Exam 8: Chromosome Mutations: Variation in Number and Arrangement

A genomic condition that may be responsible for some forms of fragile X syndrome, as well as Huntington disease, involves ________.

The chromosomal aberration that causes cri du chat syndrome can be referred to as a segmental deletion.

Clearly illustrate the pairing configuration of an inversion (paracentric) heterokaryotype.

Fragile X syndrome (or Martin-Bell syndrome) is the most common form of inherited mental retardation in humans. Is it more common in males or females? What is FMR1?

Translocations may be pericentric or paracentric.

A position effect occurs when a gene's expression is altered by virtue of a change in its position. One might expect position effects to occur with inversions and translocations.

Describe Bar mutations in Drosophila melanogaster.

A pericentric inversion includes the centromere.

An individual with Patau syndrome would be called a triploid.

Describe the maternal age effect associated with Down syndrome.

The term aneuploidy is synonymous with the term segmental deletion.

Although the most frequent forms of Down syndrome are caused by a random error, nondisjunction of chromosome 21, Down syndrome occasionally runs in families. The cause of this form of familial Down syndrome is ________.

Deletions are chromosomal aberrations in which some portion of a chromosome is missing. Describe a method using Drosophila deletions to determine the actual, physical location of a gene.

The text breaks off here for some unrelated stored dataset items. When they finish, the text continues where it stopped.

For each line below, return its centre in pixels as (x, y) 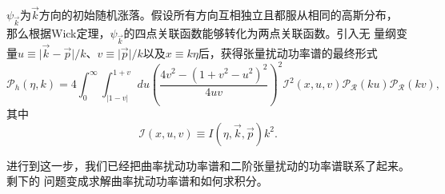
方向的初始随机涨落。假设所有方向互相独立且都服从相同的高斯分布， (218, 15)
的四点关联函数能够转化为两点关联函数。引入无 (247, 32)
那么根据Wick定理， (58, 32)
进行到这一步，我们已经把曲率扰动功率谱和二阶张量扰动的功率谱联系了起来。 (208, 165)
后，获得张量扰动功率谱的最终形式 (288, 52)
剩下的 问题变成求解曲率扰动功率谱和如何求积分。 (137, 181)
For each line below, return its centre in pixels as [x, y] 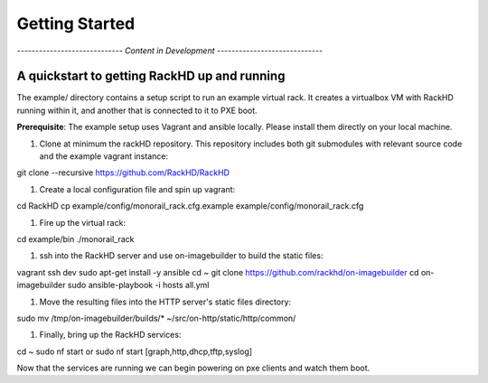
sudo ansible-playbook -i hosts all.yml [138, 285]
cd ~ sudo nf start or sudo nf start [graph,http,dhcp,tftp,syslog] [135, 351]
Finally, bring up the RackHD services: [110, 335]
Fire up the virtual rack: [83, 222]
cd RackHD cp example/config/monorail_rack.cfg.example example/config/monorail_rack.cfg [190, 206]
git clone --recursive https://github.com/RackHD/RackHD [123, 173]
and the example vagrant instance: [104, 156]
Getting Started [76, 23]
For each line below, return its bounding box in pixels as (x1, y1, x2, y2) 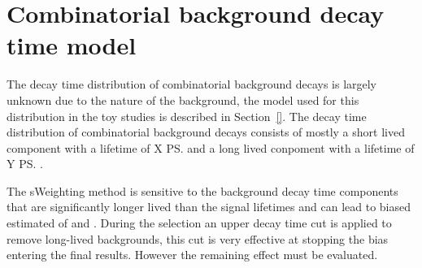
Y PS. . (7, 155, 43, 172)
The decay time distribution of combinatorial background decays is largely (7, 76, 377, 93)
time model (7, 28, 137, 62)
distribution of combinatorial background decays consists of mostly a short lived (7, 123, 405, 140)
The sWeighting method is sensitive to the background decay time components (7, 182, 398, 199)
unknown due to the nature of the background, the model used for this (7, 91, 359, 108)
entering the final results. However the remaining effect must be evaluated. (7, 246, 378, 263)
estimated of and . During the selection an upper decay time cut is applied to (7, 214, 392, 231)
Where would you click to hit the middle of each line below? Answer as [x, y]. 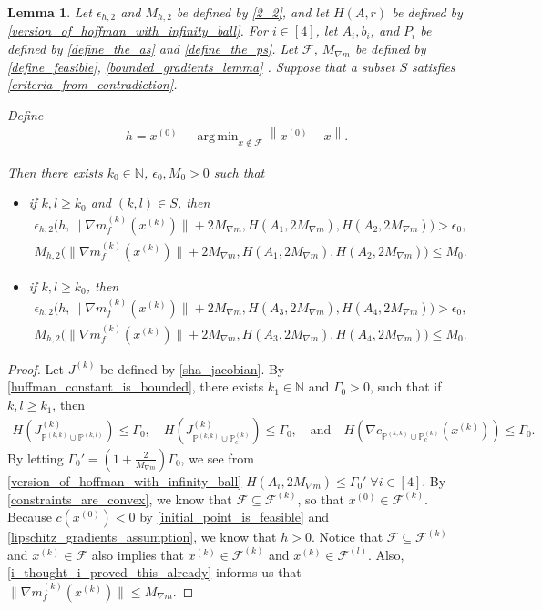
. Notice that [347, 537]
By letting [36, 457]
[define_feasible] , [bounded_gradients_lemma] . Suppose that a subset [201, 66]
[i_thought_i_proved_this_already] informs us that [154, 572]
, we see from [217, 457]
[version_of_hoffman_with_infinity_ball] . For [138, 30]
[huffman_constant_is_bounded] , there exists [136, 386]
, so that [321, 498]
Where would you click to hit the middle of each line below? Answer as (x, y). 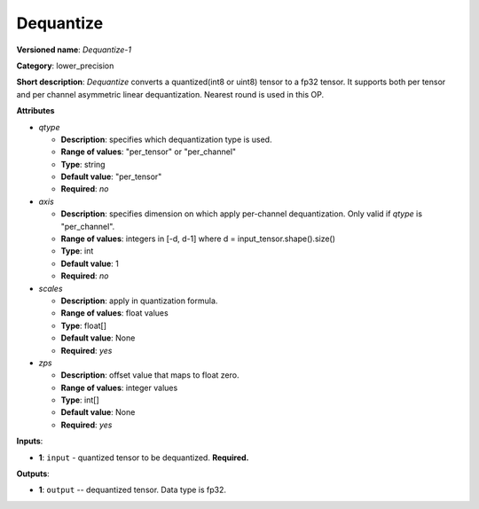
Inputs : (30, 441)
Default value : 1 (90, 263)
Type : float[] (83, 325)
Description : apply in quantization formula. (139, 301)
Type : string (83, 164)
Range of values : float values (114, 313)
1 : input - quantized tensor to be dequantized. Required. (144, 458)
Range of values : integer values (119, 388)
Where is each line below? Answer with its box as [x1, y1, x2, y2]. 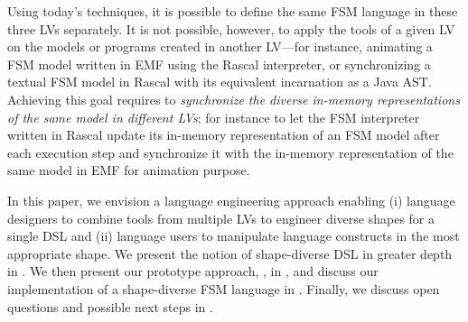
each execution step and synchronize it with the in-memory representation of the [7, 143, 454, 161]
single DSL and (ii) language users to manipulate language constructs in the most [7, 226, 460, 245]
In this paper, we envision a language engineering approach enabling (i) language [7, 190, 455, 209]
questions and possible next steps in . [7, 297, 213, 316]
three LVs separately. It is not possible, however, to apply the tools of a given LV [7, 19, 455, 38]
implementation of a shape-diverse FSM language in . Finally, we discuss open [7, 279, 440, 298]
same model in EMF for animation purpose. [7, 161, 250, 179]
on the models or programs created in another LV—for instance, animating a [7, 37, 433, 56]
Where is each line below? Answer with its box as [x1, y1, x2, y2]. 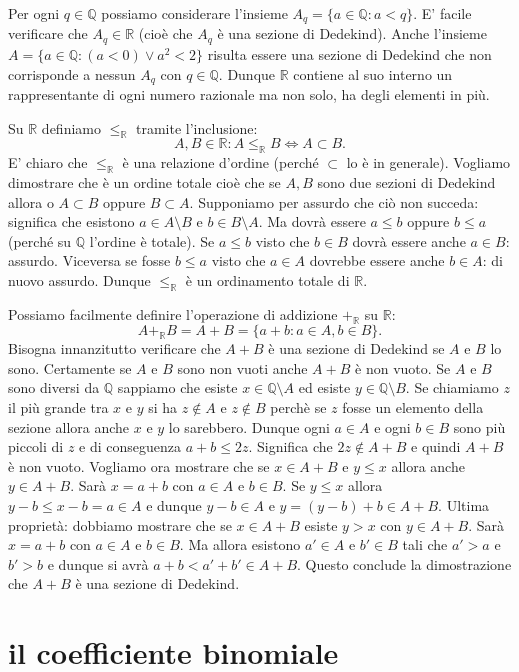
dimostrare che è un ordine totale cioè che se [8, 171, 281, 192]
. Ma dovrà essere [258, 211, 366, 232]
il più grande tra [8, 397, 109, 418]
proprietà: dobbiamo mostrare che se [8, 514, 232, 535]
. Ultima [438, 495, 490, 516]
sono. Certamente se [8, 357, 132, 378]
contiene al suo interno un [293, 63, 453, 84]
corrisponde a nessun [8, 63, 136, 84]
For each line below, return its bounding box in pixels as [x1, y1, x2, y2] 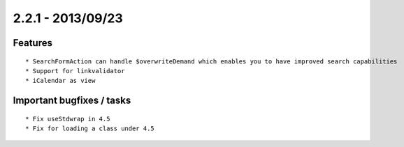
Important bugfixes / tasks [13, 95, 131, 107]
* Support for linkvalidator [25, 67, 125, 75]
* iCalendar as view [25, 77, 96, 85]
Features [13, 37, 52, 49]
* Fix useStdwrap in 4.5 [25, 115, 110, 123]
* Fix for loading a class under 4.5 [25, 125, 155, 132]
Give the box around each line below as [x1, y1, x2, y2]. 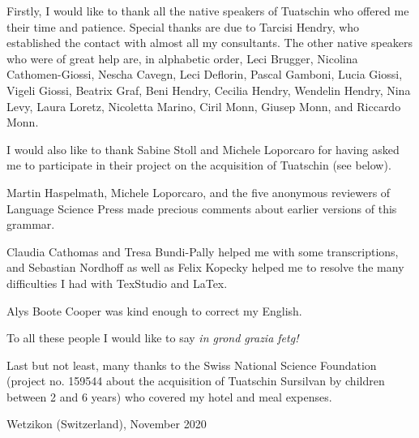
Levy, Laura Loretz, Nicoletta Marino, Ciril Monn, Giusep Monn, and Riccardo [6, 97, 401, 114]
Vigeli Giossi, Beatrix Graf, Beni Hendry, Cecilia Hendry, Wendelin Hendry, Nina [6, 81, 411, 98]
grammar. [6, 216, 55, 233]
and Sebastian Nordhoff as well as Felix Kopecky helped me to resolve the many [6, 259, 404, 276]
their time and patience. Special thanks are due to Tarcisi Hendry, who [6, 18, 360, 35]
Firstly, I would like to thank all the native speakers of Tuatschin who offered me [6, 2, 409, 19]
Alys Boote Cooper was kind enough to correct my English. [6, 302, 302, 319]
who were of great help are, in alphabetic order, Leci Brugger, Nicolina [6, 49, 358, 67]
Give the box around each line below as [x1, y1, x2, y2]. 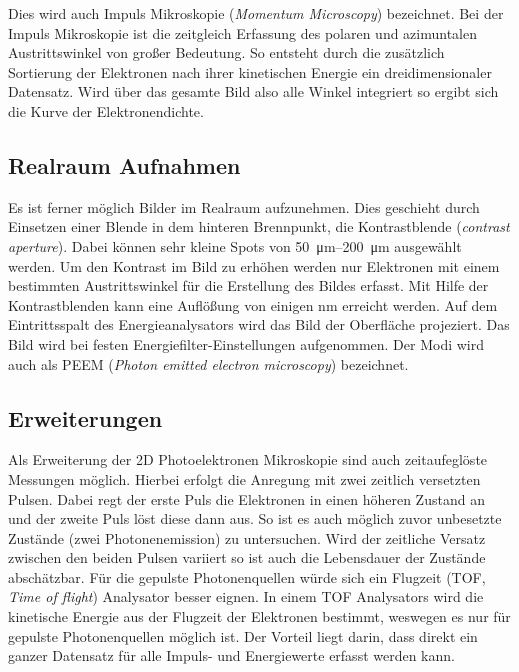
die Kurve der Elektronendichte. [8, 100, 204, 121]
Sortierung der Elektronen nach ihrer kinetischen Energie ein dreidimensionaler [8, 61, 492, 82]
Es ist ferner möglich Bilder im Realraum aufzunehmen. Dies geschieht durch [8, 196, 480, 217]
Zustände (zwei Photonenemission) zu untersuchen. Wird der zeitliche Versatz [8, 527, 486, 548]
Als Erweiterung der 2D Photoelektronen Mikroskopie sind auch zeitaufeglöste [8, 449, 488, 470]
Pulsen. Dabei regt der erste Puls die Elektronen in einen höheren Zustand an [8, 488, 485, 509]
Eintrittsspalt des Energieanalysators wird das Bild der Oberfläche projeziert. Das [8, 314, 510, 335]
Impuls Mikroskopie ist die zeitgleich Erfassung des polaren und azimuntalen [8, 22, 478, 43]
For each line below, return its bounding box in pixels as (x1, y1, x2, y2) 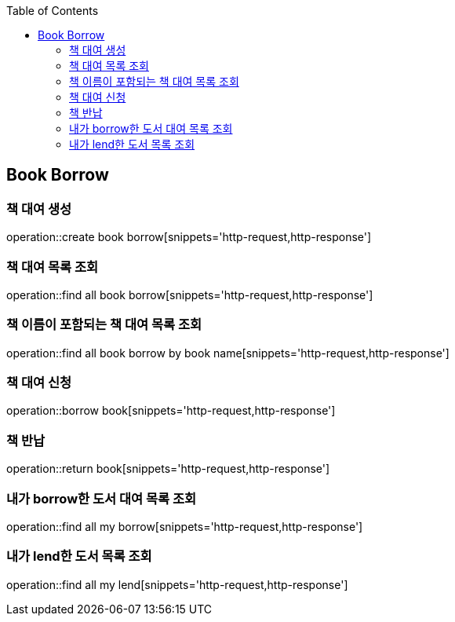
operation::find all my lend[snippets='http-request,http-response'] (6, 577, 348, 591)
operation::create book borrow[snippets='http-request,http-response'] (6, 230, 372, 244)
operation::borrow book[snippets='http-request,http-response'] (6, 404, 336, 418)
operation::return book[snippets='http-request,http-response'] (6, 462, 330, 476)
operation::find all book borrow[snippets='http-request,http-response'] (6, 287, 373, 302)
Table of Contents (6, 4, 99, 17)
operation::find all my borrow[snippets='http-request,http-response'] (6, 519, 363, 533)
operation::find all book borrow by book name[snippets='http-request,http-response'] (6, 346, 450, 360)
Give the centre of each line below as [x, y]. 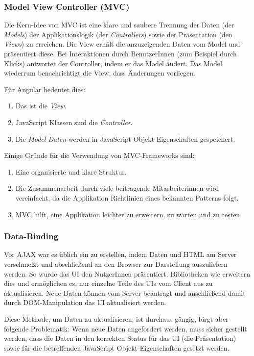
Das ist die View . [41, 106]
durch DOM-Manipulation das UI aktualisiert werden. [85, 302]
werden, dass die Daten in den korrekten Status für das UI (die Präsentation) [120, 338]
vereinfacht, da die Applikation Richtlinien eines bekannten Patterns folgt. [127, 197]
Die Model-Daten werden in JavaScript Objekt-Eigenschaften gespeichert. [125, 139]
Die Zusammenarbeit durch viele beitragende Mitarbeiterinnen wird [117, 188]
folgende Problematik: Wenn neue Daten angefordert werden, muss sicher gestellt [126, 328]
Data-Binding [31, 236]
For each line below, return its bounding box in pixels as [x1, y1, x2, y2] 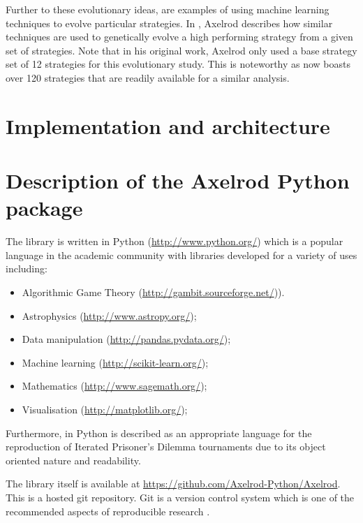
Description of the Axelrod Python [6, 166, 350, 195]
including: [6, 261, 47, 276]
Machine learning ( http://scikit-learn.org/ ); [22, 355, 209, 369]
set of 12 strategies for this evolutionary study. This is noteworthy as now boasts [6, 57, 351, 71]
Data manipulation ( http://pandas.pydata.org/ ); [22, 332, 231, 346]
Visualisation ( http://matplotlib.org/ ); [22, 402, 188, 416]
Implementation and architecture [6, 111, 330, 140]
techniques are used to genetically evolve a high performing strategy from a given [6, 29, 353, 44]
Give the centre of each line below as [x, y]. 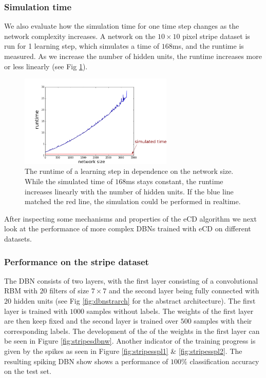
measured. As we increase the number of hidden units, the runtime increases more [133, 56]
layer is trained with [36, 311]
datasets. [18, 238]
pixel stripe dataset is [216, 36]
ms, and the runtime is [208, 46]
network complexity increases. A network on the [80, 36]
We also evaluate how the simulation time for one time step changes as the [122, 26]
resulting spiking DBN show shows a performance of [86, 361]
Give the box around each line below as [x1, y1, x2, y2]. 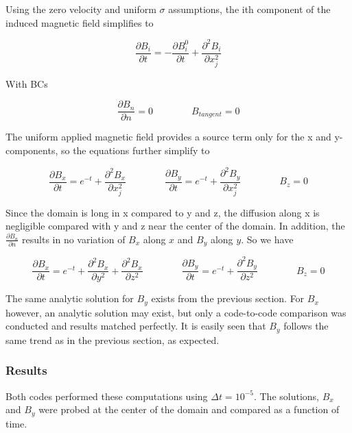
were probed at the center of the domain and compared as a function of [38, 402, 340, 417]
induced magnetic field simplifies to [5, 15, 154, 29]
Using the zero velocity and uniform [5, 2, 156, 16]
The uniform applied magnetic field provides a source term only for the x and [5, 129, 331, 144]
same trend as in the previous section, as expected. [5, 332, 220, 347]
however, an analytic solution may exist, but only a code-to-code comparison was [5, 305, 347, 319]
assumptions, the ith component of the [168, 2, 331, 16]
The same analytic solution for [5, 291, 134, 306]
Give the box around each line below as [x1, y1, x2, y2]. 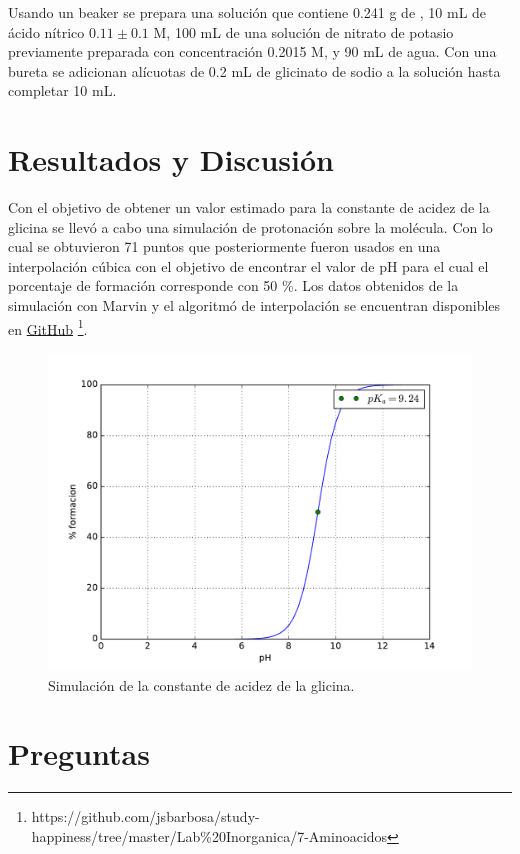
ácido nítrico [8, 21, 85, 42]
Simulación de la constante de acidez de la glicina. [48, 674, 355, 695]
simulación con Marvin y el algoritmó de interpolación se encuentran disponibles [8, 295, 501, 316]
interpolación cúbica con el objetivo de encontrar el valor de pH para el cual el [8, 255, 489, 276]
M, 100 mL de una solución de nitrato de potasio [153, 21, 454, 42]
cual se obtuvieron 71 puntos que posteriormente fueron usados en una [8, 236, 441, 257]
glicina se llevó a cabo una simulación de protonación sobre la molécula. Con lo [8, 216, 493, 237]
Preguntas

Familial Down syndrome is caused by a translocation involving chromosome 21.

Trisomics are observed in humans; monosomics are not. Why?

In Drosophila melanogaster (2n = 8), a fly with seven chromosomes could be called a haplo-IV.

Individuals with familial Down syndrome are trisomic and have 47 chromosomes.

Inversion heterokaryotypes are often characterized as having reduced crossing over and reduced fertility. Assume that you were examining a strain of organisms you knew to be inversion heterokaryotypes and saw a relatively high number of double chromatid bridges extending between anaphase I nuclei. What would be a likely explanation for this observation? Explain with a labeled diagram.

Assume that a species has a diploid chromosome number of 24. The term applied to an individual with 36 chromosomes would be triploid.

Trisomy 21, or Down syndrome, occurs when there is a normal diploid chromosomal complement but one (extra) chromosome 21. While there is reduced fertility in both sexes, females have higher fertility than males. Van Dyke et al. (1995; Down Syndrome Research and Practice 3(2):65-69) summarize data involving children born of Down syndrome individuals. Given the fact that conceptuses with 48 chromosomes (four #21 chromosomes) are not likely to survive early development, what percentage of surviving offspring would be expected to have Down syndrome if both parents have Down syndrome?